My comments on these poems will necessarily be brief and incomplete. But I will say that in general her men fall into several categories: 1) family members (mostly husband and son, but especially husband), 2) men in the news or in history (Nixon, soldiers, William Lloyd Garrison), 3) other men in passing—cab drivers, students, workers—and, 4) giving the husband a run for his money, artists.
First, from her recent book No Heaven:
Crosstown
Back in New York I grab a taxi at Port Authority,
A young Jamaican guy, then a big Af-Am guy in
A monster silver SUV tries to cut him off but he dashes
Round in front like a fox and then can’t move
So we’re sitting in the traffic people leaning
On their horns all around us and the big guy comes
Out and starts threatening my driver—I’m just out
Of jail—So go back to jail. No love lost it happens
All the time, They think they are tough and we are
Nothing, we think they are worse than nothing.

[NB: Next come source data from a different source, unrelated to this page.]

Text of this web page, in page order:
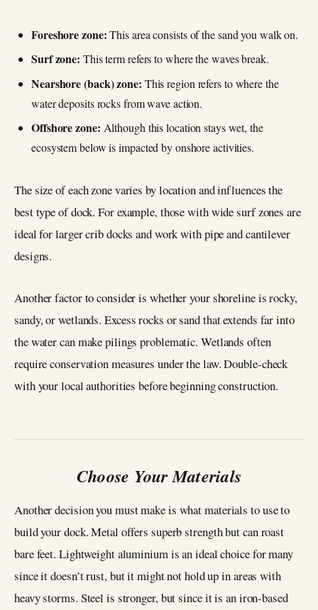
Foreshore zone:This area consists of the sand you walk on.
Surf zone: This term refers to where the waves break.
Nearshore (back) zone: This region refers to where the
water deposits rocks from wave action.
Offshore zone: Although this location stays wet, the
ecosystem below is impacted by onshore activities.
The size of each zone varies by location and influences the
best type of dock. For example, those with wide surf zones are
ideal for larger crib docks and work with pipe and cantilever
designs.
Another factor to consider is whether your shoreline is rocky,
sandy, or wetlands. Excess rocks or sand that extends far into
the water can make pilings problematic. Wetlands often
require conservation measures under the law. Double-check
with your local authorities before beginning construction.
Choose Your Materials
Another decision you must make is what materials to use to
build your dock. Metal offers superb strength but can roast
bare feet. Lightweight aluminium is an ideal choice for many
since it doesn’t rust, but it might not hold up in areas with
heavy storms. Steel is stronger, but since it is an iron-based
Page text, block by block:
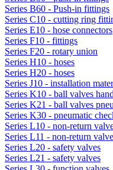
Series B60 - Push-in fittings
Series C10 - cutting ring
Series E10 - hose connectors
Series F10 - fittings
Series F20 - rotary union
Series H10 - hoses
Series H20 - hoses
Series J10 - installation
Series K10 - ball valves
Series K21 - ball valves
Series K30 - pneumatic
Series L10 - non-return
Series L11 - non-return
Series L20 - safety valves
Series L21 - safety valves
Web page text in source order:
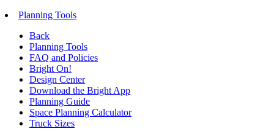
Planning Tools
Back
Planning Tools
FAQ and Policies
Bright On!
Design Center
Download the Bright App
Planning Guide
Space Planning Calculator
Truck Sizes
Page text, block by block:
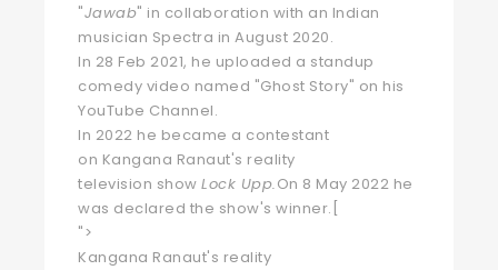
"Jawab" in collaboration with an Indian
musician Spectra in August 2020.
In 28 Feb 2021, he uploaded a standup
comedy video named "Ghost Story" on his
YouTube Channel.
In 2022 he became a contestant
on Kangana Ranaut's reality
television show Lock Upp.On 8 May 2022 he
was declared the show's winner. [
">
Kangana Ranaut's reality
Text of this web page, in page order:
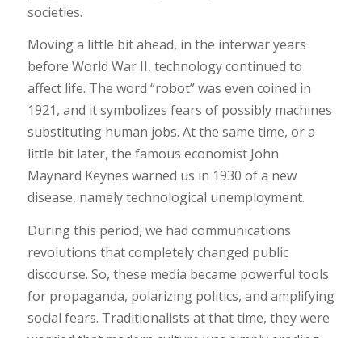
societies.
Moving a little bit ahead, in the interwar years
before World War II, technology continued to
affect life. The word “robot” was even coined in
1921, and it symbolizes fears of possibly machines
substituting human jobs. At the same time, or a
little bit later, the famous economist John
Maynard Keynes warned us in 1930 of a new
disease, namely technological unemployment.
During this period, we had communications
revolutions that completely changed public
discourse. So, these media became powerful tools
for propaganda, polarizing politics, and amplifying
social fears. Traditionalists at that time, they were
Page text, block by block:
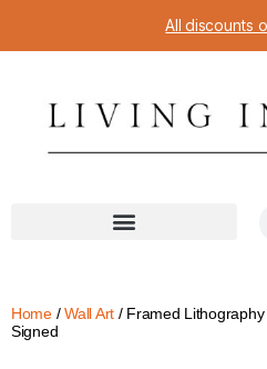
All discounts
Home/Wall Art/ Framed Lithography
Signed
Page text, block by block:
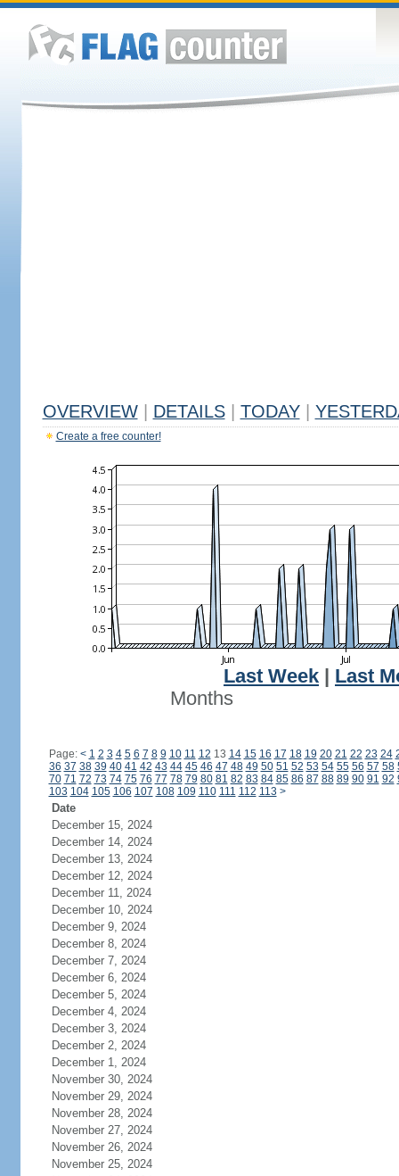
OVERVIEW DETAILS TODAY
Create a free counter!
Last Week
Last
Months
Page: < 1 2 3 4 5 6 7 8 9 10 11 12 13 14 15 16 17 18 19 20 21 22 23 24
36 37 38 39 40 41 42 43 44 45 46 47 48 49 50 51 52 53 54 55 56 57 58
70 71 72 73 74 75 76 77 78 79 80 81 82 83 84 85 86 87 88 89 90 91 92
103 104 105 106 107 108 109 110 111 112 113 >
Date
December 15, 2024
December 14, 2024
December 13, 2024
December 12, 2024
December 11, 2024
December 10, 2024
December 9, 2024
December 8, 2024
December 7, 2024
December 6, 2024
December 5, 2024
December 4, 2024
December 3, 2024
December 2, 2024
December 1, 2024
November 30, 2024
November 29, 2024
November 28, 2024
November 27, 2024
November 26, 2024
November 25, 2024
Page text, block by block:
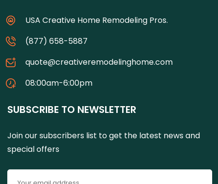
USA Creative Home Remodeling Pros.
(877) 658-5887
quote@creativeremodelinghome.com
08:00am-6:00pm
SUBSCRIBE TO NEWSLETTER
Join our subscribers list to get the latest news and
special offers
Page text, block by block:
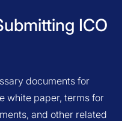
ICO
documents for
white paper, terms for
and other related
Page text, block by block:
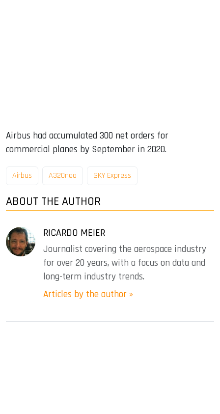
Airbus had accumulated 300 net orders for
commercial planes by September in 2020.
Airbus A320neo SKY Express
ABOUT THE AUTHOR
RICARDO MEIER
Journalist covering the aerospace industry
for over 20 years, with a focus on data and
long-term industry trends.
Articles by the author »
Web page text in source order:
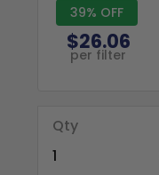
39% OFF
$26.06
per filter
Qty
1
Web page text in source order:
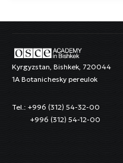
Kyrgyzstan, Bishkek, 720044
1A Botanichesky pereulok
Tel.: +996 (312) 54-32-00
+996 (312) 54-12-00
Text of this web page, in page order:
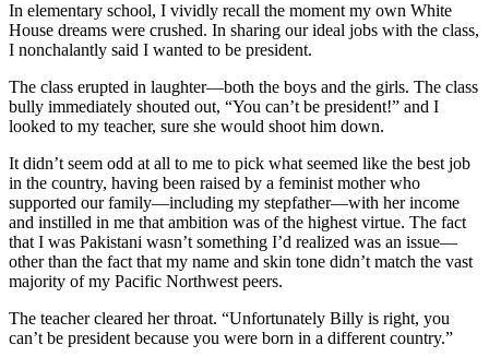
In elementary school, I vividly recall the moment my own White
House dreams were crushed. In sharing our ideal jobs with the class,
I nonchalantly said I wanted to be president.
The class erupted in laughter—both the boys and the girls. The class
bully immediately shouted out, “You can’t be president!” and I
looked to my teacher, sure she would shoot him down.
It didn’t seem odd at all to me to pick what seemed like the best job
in the country, having been raised by a feminist mother who
supported our family—including my stepfather—with her income
and instilled in me that ambition was of the highest virtue. The fact
that I was Pakistani wasn’t something I’d realized was an issue—
other than the fact that my name and skin tone didn’t match the vast
majority of my Pacific Northwest peers.
The teacher cleared her throat. “Unfortunately Billy is right, you
can’t be president because you were born in a different country.”
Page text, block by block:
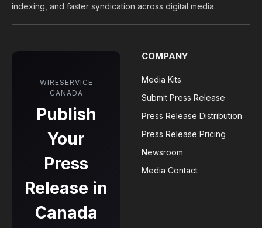
indexing, and faster syndication across digital media.
WIRESERVICE
CANADA
Publish
Your
Press
Release in
Canada
COMPANY
Media Kits
Submit Press Release
Press Release Distribution
Press Release Pricing
Newsroom
Media Contact
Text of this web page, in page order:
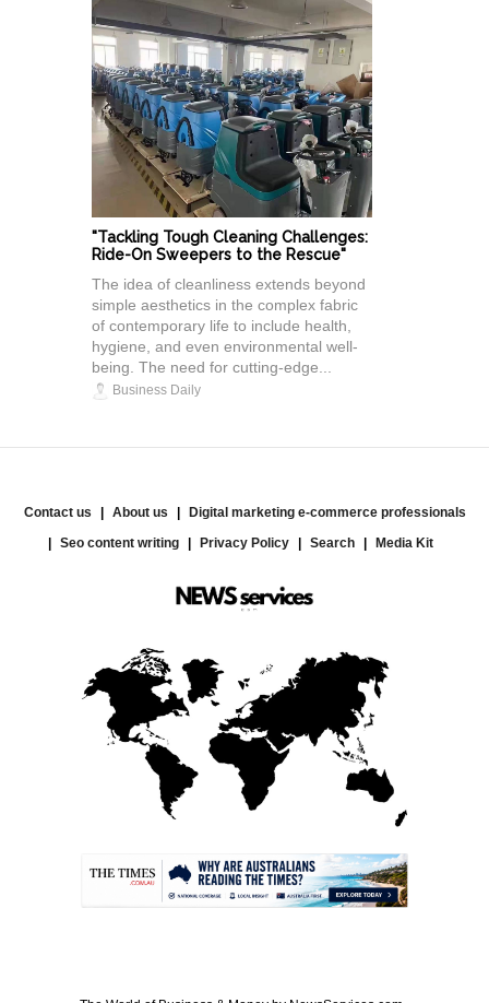
"Tackling Tough Cleaning Challenges:
Ride-On Sweepers to the Rescue"
The idea of cleanliness extends beyond
simple aesthetics in the complex fabric
of contemporary life to include health,
hygiene, and even environmental well-
being. The need for cutting-edge...
Business Daily
Contact us About us
Digital marketing e-commerce professionals
Seo content writing
Privacy Policy Search Media Kit
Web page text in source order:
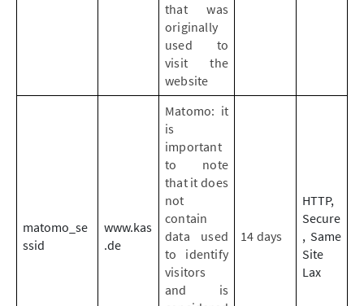
that was
originally
used to
visit the
website
matomo_se
ssid
www.kas
.de
Matomo: it
is
important
to note
that it does
not
contain
data used
to identify
visitors
and is
14 days
HTTP,
Secure
, Same
Site
Lax
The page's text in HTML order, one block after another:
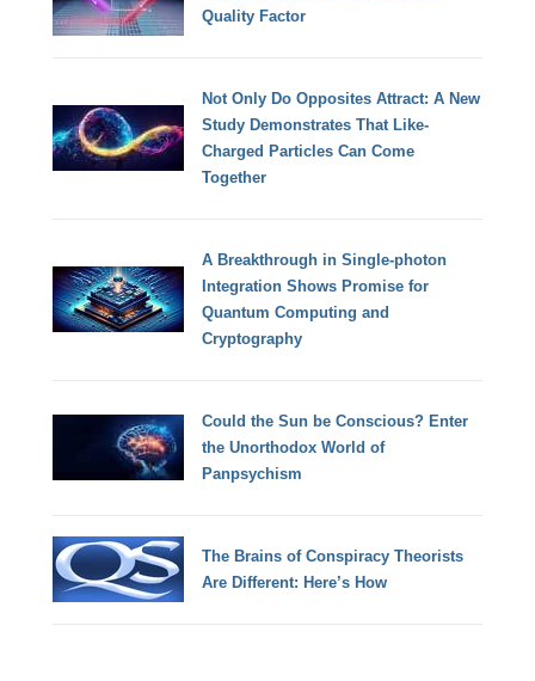
Quality Factor
Not Only Do Opposites Attract: A New
Study Demonstrates That Like-
Charged Particles Can Come
Together
A Breakthrough in Single-photon
Integration Shows Promise for
Quantum Computing and
Cryptography
Could the Sun be Conscious? Enter
the Unorthodox World of
Panpsychism
The Brains of Conspiracy Theorists
Are Different: Here’s How
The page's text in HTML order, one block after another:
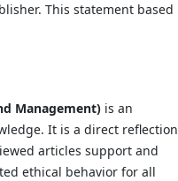
This statement based
Management) is an
It is a direct reflection
articles support and
ethical behavior for all
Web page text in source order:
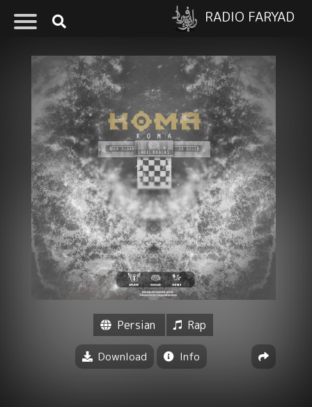
RADIO FARYAD
Persian Rap
Download Info
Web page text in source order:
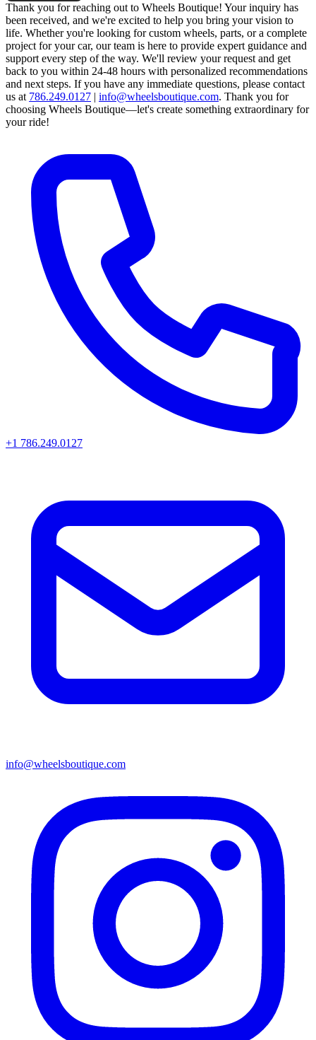
Thank you for reaching out to Wheels Boutique! Your inquiry has
been received, and we're excited to help you bring your vision to
life. Whether you're looking for custom wheels, parts, or a complete
project for your car, our team is here to provide expert guidance and
support every step of the way. We'll review your request and get
back to you within 24-48 hours with personalized recommendations
and next steps. If you have any immediate questions, please contact
us at 786.249.0127 | info@wheelsboutique.com. Thank you for
choosing Wheels Boutique—let's create something extraordinary for
your ride!
+1 786.249.0127
info@wheelsboutique.com
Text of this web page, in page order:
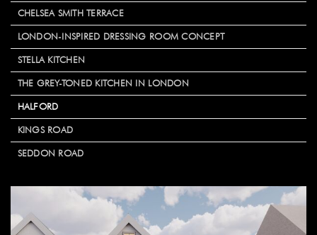
CHELSEA SMITH TERRACE
LONDON-INSPIRED DRESSING ROOM CONCEPT
STELLA KITCHEN
THE GREY-TONED KITCHEN IN LONDON
HALFORD
KINGS ROAD
SEDDON ROAD
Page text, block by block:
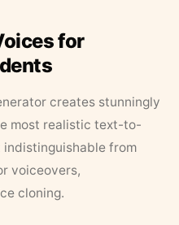
for
creates stunningly
most realistic text-to-
indistinguishable from
voiceovers,
cloning.
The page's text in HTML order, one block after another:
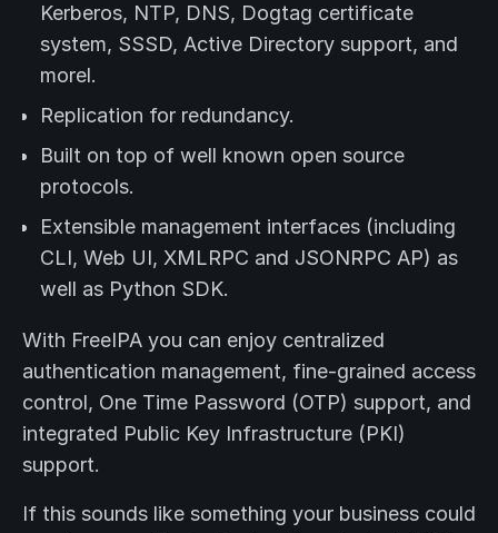
Kerberos, NTP, DNS, Dogtag certificate
system, SSSD, Active Directory support, and
morel.
Replication for redundancy.
Built on top of well known open source
protocols.
Extensible management interfaces (including
CLI, Web UI, XMLRPC and JSONRPC AP) as
well as Python SDK.
With FreeIPA you can enjoy centralized
authentication management, fine-grained access
control, One Time Password (OTP) support, and
integrated Public Key Infrastructure (PKI)
support.
If this sounds like something your business could
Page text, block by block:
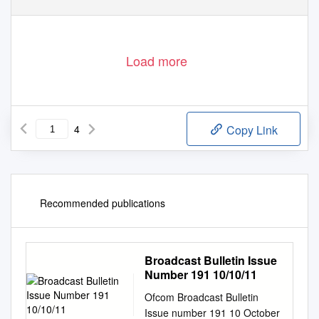
Load more
4 Copy Link
Recommended publications
Broadcast Bulletin Issue
Number 191 10/10/11
Ofcom Broadcast Bulletin
Issue number 191 10 October
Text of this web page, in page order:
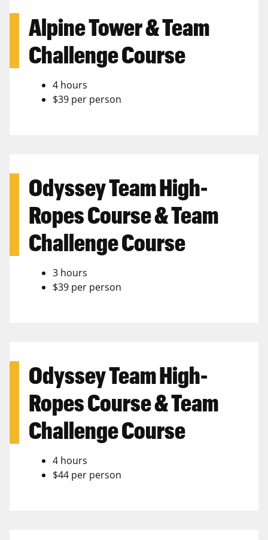
Alpine Tower & Team
Challenge Course
4 hours
$39 per person
Odyssey Team High-
Ropes Course & Team
Challenge Course
3 hours
$39 per person
Odyssey Team High-
Ropes Course & Team
Challenge Course
4 hours
$44 per person
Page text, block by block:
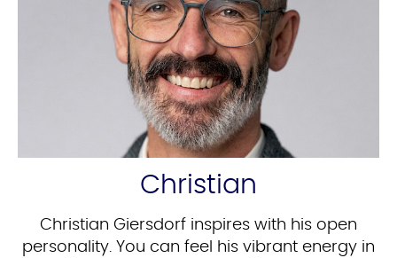
Christian
Christian Giersdorf inspires with his open
personality. You can feel his vibrant energy in
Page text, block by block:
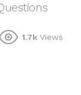
1.7k Views
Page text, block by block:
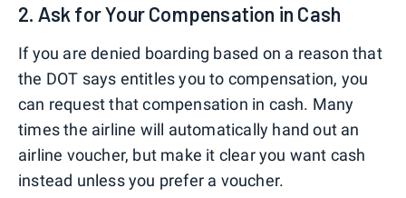
2. Ask for Your Compensation in Cash
If you are denied boarding based on a reason that
the DOT says entitles you to compensation, you
can request that compensation in cash. Many
times the airline will automatically hand out an
airline voucher, but make it clear you want cash
instead unless you prefer a voucher.
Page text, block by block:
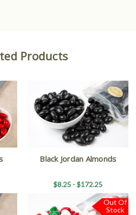
Products
Black Jordan Almonds
$8.25 - $172.25
Out Of
Stock
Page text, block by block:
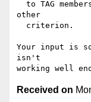
other
Your input is
isn't
Received on
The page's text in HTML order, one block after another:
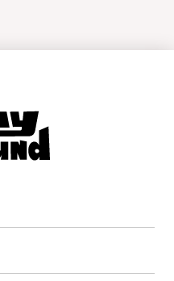
Turn your workouts into a
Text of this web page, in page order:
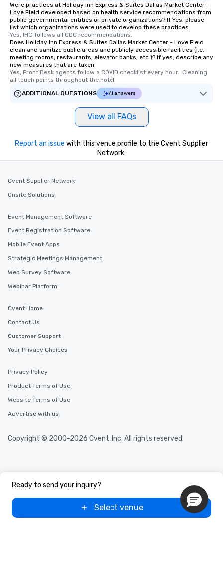
Were practices at Holiday Inn Express & Suites Dallas Market Center -
Love Field developed based on health service recommendations from
public governmental entities or private organizations? If Yes, please
list which organizations were used to develop these practices.
Yes, IHG follows all CDC recommendations.
Does Holiday Inn Express & Suites Dallas Market Center - Love Field
clean and sanitize public areas and publicly accessible facilities (i.e.
meeting rooms, restaurants, elevator banks, etc.)? If yes, describe any
new measures that are taken.
Yes, Front Desk agents follow a COVID checklist every hour.  Cleaning
all touch points throughout the hotel.
ADDITIONAL QUESTIONS
AI answers
View all FAQs
Ready to send your inquiry?
Select venue
Report an issue with this venue profile to the Cvent Supplier
Network.
Cvent Supplier Network
Onsite Solutions
Event Management Software
Event Registration Software
Mobile Event Apps
Strategic Meetings Management
Web Survey Software
Webinar Platform
Cvent Home
Contact Us
Customer Support
Your Privacy Choices
Privacy Policy
Product Terms of Use
Website Terms of Use
Advertise with us
Copyright © 2000-2026 Cvent, Inc. All rights reserved.
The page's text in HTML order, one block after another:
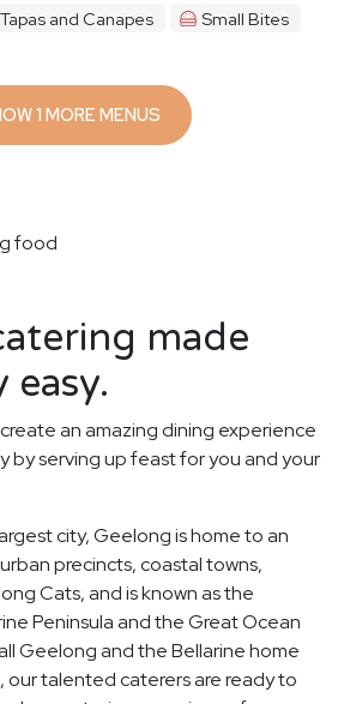
Tapas and Canapes Small Bites
SHOW 1 MORE MENUS
made
easy.
an amazing dining experience
by serving up feast for you and your
city, Geelong is home to an
precincts, coastal towns,
Cats, and is known as the
Peninsula and the Great Ocean
Geelong and the Bellarine home
our talented caterers are ready to
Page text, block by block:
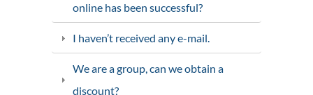
online has been successful?
I haven’t received any e-mail.
We are a group, can we obtain a
discount?
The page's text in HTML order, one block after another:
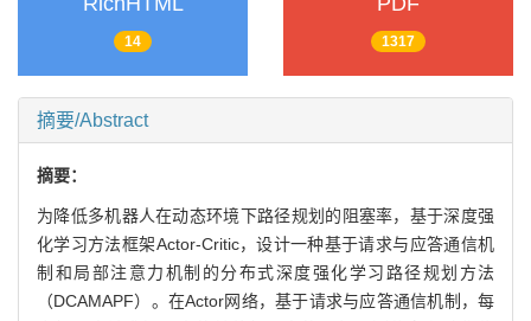
14 1317
摘要/Abstract
摘要：
为降低多机器人在动态环境下路径规划的阻塞率，基于深度强
化学习方法框架Actor-Critic，设计一种基于请求与应答通信机
制和局部注意力机制的分布式深度强化学习路径规划方法
（DCAMAPF）。在Actor网络，基于请求与应答通信机制，每

He’s been driving two years saving to go to school
To catch up on his computer design skills, the wife
Got impatient and cheated on him, he still sees his
Little daughter who is so pretty and smart she can
Read at the age of four. He’d like to be a better
Christian but working this job he gets in situations
Where he uses bad language. Next day another
Cabbie this one older we talk about Iraq and about power
I say we are seeing the defects of democracy
He says he doesn’t believe in democracy democracy
Is for the rich.
Went to Sheila’s, we walked on Riverside Drive as
The sun was setting bathing the high limbs of the elms
Coral, the trunks sinking into darkness, we were
Happy together and other walkers also looked happy
Trees tranquilly surviving blight seemed fine
A man passed us with a poodle so elegant it looked
Like a model on a runway.
Small kid on the crosstown bus, a high clear voice:
If you kick somebody, people won’t be your friend.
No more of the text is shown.